__INFORMATION SHOWN__.
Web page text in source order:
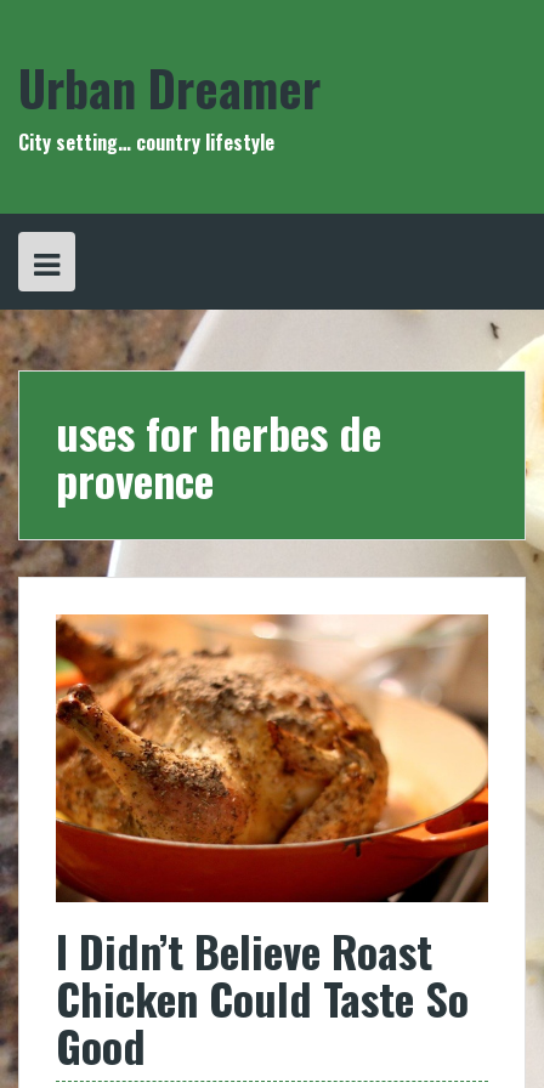
Urban Dreamer
City setting… country lifestyle
uses for herbes de
provence
I Didn’t Believe Roast
Chicken Could Taste So
Good
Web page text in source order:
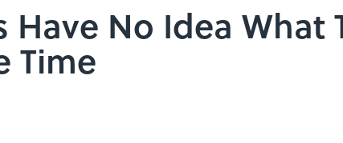
No Idea What
Time
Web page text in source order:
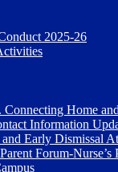
2025-26
Home
Information
Early Dismissal
Forum-Nurse’s
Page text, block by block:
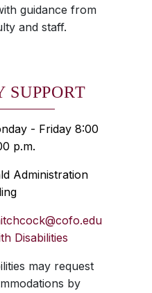
guidance from
and staff.
- Friday 8:00
p.m.
Administration
Disabilities
may request
by
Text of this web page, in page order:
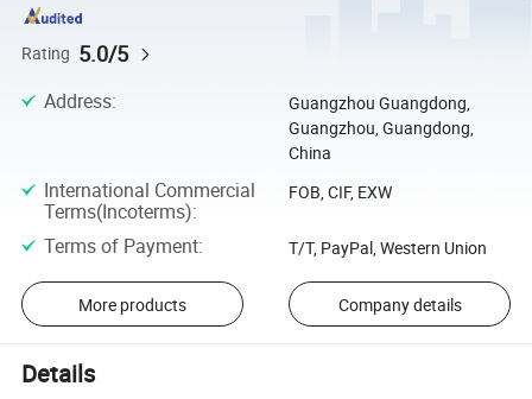
Rating 5.0/5
Address:
Guangzhou Guangdong,
Guangzhou, Guangdong,
China
International Commercial
Terms(Incoterms):
FOB, CIF, EXW
Terms of Payment: T/T, PayPal, Western Union
More products Company details
Details
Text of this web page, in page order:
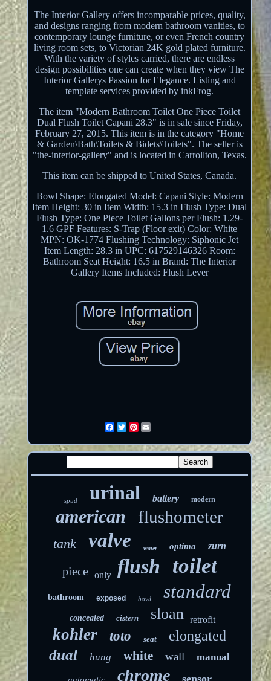
The Interior Gallery offers incomparable prices, quality,
and designs ranging from modern bathroom vanities, to
contemporary lounge furniture, or even French country
living room sets, to Victorian 24K gold plated furniture.
With the variety of styles carried, there are endless
design possibilities one can create when they view The
Interior Gallerys Passion for Elegance. Listing and
template services provided by inkFrog.
The item "Modern Bathroom Toilet One Piece Toilet
Dual Flush Toilet Capani 28.3" is in sale since Friday,
February 27, 2015. This item is in the category "Home
& Garden\Bath\Toilets & Bidets\Toilets". The seller is
"the-interior-gallery" and is located in Carrollton, Texas.
This item can be shipped to United States, Canada.
Bowl Shape: Elongated Model: Capani Style: Modern
Item Height: 30 in Item Width: 15.3 in Flush Type: Dual
Flush Type: One Piece Toilet Gallons per Flush: 1.29-
1.6 GPF Features: S-Trap (Floor exit) Color: White
MPN: OK-1774 Flushing Technology: Siphonic Jet
Item Length: 28.3 in UPC: 617529146326 Room:
Bathroom Seat Height: 16.5 in Brand: The Interior
Gallery Items Included: Flush Lever
Facebook
TwitterPinterest
Email
spud urinal battery modern
american flushometer
tank valve water optima zurn
piece only flush toilet
bathroom exposed bowl standard
concealed cistern sloan retrofit
kohler toto seat elongated
dual hung white wall manual
chrome sensor
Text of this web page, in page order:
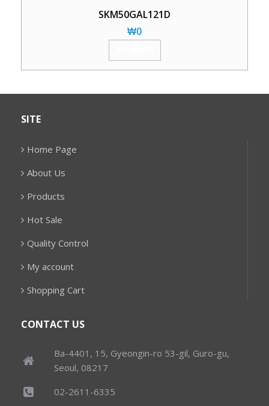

__ACTION ITEM__.
An exact copy of all entries is needed, with no pictures in it.

__WRITTEN ANSWER__.
Web page text in source order:
Urban Dreamer
City setting… country lifestyle
uses for herbes de
provence
I Didn’t Believe Roast
Chicken Could Taste So
Good
Web page text in source order:
No Idea What
Time
Web page text in source order:
2025-26
Home
Information
Early Dismissal
Forum-Nurse’s
Page text, block by block:
guidance from
and staff.
- Friday 8:00
p.m.
Administration
Disabilities
may request
by
Text of this web page, in page order:
Rating 5.0/5
Address:
Guangzhou Guangdong,
Guangzhou, Guangdong,
China
International Commercial
Terms(Incoterms):
FOB, CIF, EXW
Terms of Payment: T/T, PayPal, Western Union
More products Company details
Details
Text of this web page, in page order:
The Interior Gallery offers incomparable prices, quality,
and designs ranging from modern bathroom vanities, to
contemporary lounge furniture, or even French country
living room sets, to Victorian 24K gold plated furniture.
With the variety of styles carried, there are endless
design possibilities one can create when they view The
Interior Gallerys Passion for Elegance. Listing and
template services provided by inkFrog.
The item "Modern Bathroom Toilet One Piece Toilet
Dual Flush Toilet Capani 28.3" is in sale since Friday,
February 27, 2015. This item is in the category "Home
& Garden\Bath\Toilets & Bidets\Toilets". The seller is
"the-interior-gallery" and is located in Carrollton, Texas.
This item can be shipped to United States, Canada.
Bowl Shape: Elongated Model: Capani Style: Modern
Item Height: 30 in Item Width: 15.3 in Flush Type: Dual
Flush Type: One Piece Toilet Gallons per Flush: 1.29-
1.6 GPF Features: S-Trap (Floor exit) Color: White
MPN: OK-1774 Flushing Technology: Siphonic Jet
Item Length: 28.3 in UPC: 617529146326 Room:
Bathroom Seat Height: 16.5 in Brand: The Interior
Gallery Items Included: Flush Lever
Facebook
TwitterPinterest
Email
spud urinal battery modern
american flushometer
tank valve water optima zurn
piece only flush toilet
bathroom exposed bowl standard
concealed cistern sloan retrofit
kohler toto seat elongated
dual hung white wall manual
chrome sensor
Text of this web page, in page order:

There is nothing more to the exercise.